The Killing of Worlds
- Author: Scott Westerfeld
- Cover artist: Stephan Martiniere
- Language: English
- Series: Succession
- Genre: Hard Science Fiction
- Publisher: Macmillan Books
- Publication date: 2003
- Publication place: United States
- Media type: Print
- Pages: 336 pp
- ISBN: 978-0-7653-0850-4
- Preceded by: The Risen Empire

= The Killing of Worlds =

2003 novel by Scott Westerfeld

The Killing of Worlds is a science fiction novel by American writer Scott Westerfeld.

The events detailed below immediately follow those of the novel The Risen Empire.

==Plot summary==

Imperial Captain Laurent Zai is sent on a suicide mission to defeat an incursion by the Rix, a space-faring nation who worship planet-sized artificial intelligences (AIs). The planet he is protecting from the Rix is home to a newly emergent AI named Alexander, which the local population is helpless to remove. Although severely outclassed, and in spite of deadly mutineers, Captain Zai is successful in destroying his Rix opponent; he also discovers that the Rix ship was shielding and transporting a vast swarm of silicon particles.

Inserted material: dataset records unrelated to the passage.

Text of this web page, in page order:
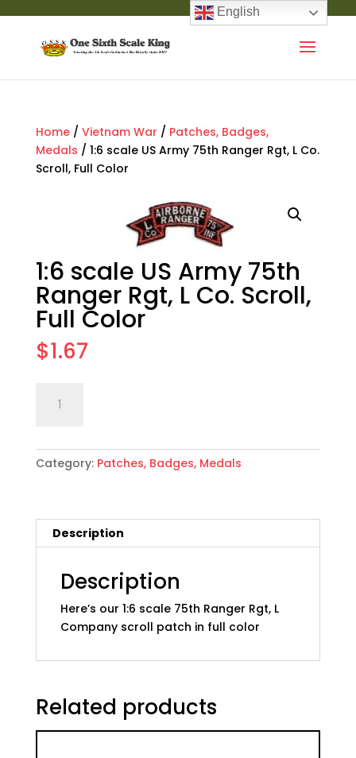
Home/ Vietnam War / Patches, Badges,
Medals / 1:6 scale US Army 75th Ranger Rgt, L Co.
Scroll, Full Color
1:6 scale US Army 75th
Ranger Rgt, L Co. Scroll,
Full Color
$1.67
scale
Army
75th
L
Co.
Color
quantity
Category: Patches, Badges, Medals
Description
Description
Here’s our 1:6 scale 75th Ranger Rgt, L
Company scroll patch in full color
Related products
English
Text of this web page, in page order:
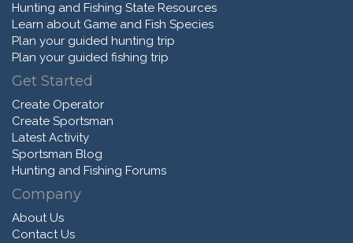
Hunting and Fishing State Resources
Learn about Game and Fish Species
Plan your guided hunting trip
Plan your guided fishing trip
Get Started
Create Operator
Create Sportsman
Latest Activity
Sportsman Blog
Hunting and Fishing Forums
Company
About Us
Contact Us
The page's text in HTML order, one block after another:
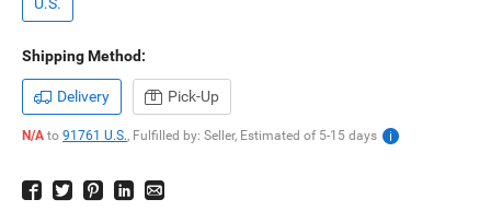
Shipping Method:
Delivery Pick-Up
N/A to 91761 U.S., Fulfilled by: Seller, Estimated of 5-15 days
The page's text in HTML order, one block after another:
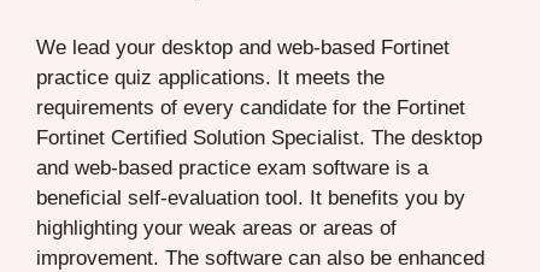
We lead your desktop and web-based Fortinet
practice quiz applications. It meets the
requirements of every candidate for the Fortinet
Fortinet Certified Solution Specialist. The desktop
and web-based practice exam software is a
beneficial self-evaluation tool. It benefits you by
highlighting your weak areas or areas of
improvement. The software can also be enhanced
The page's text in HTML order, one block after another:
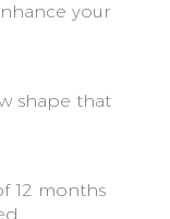
your
shape that
12 months
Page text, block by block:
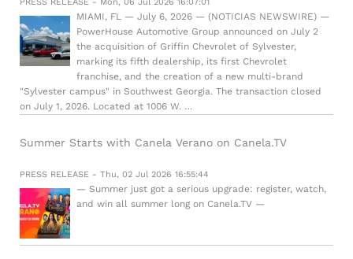
PRESS RELEASE - Mon, 06 Jul 2026 16:07:01
MIAMI, FL — July 6, 2026 — (NOTICIAS NEWSWIRE) —
PowerHouse Automotive Group announced on July 2
the acquisition of Griffin Chevrolet of Sylvester,
marking its fifth dealership, its first Chevrolet
franchise, and the creation of a new multi-brand
"Sylvester campus" in Southwest Georgia. The transaction closed
on July 1, 2026. Located at 1006 W. …
Summer Starts with Canela Verano on Canela.TV
PRESS RELEASE - Thu, 02 Jul 2026 16:55:44
— Summer just got a serious upgrade: register, watch,
and win all summer long on Canela.TV —
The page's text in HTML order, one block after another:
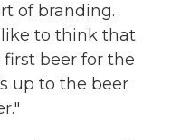
of branding.
like to think that
beer for the
up to the beer
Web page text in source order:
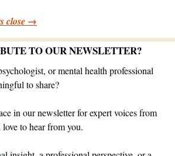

Alexander uses the help of a surviving Rix commando and her Imperial lover to project his consciousness into space, inhabiting the silicon particles as an independent entity. Although political guardians on Captain Zai's ship try to prevent it, he makes peaceful contact with both Alexander and with the Rix commando. From them, he learns the greatest secret of his Emperor; the Emperor's claim that he can revive people from death and give them an eternal post-life is false. In fact, the Emperor's 'symbiont' technology gives a semblance of life after death, but not the eternal life that is promised.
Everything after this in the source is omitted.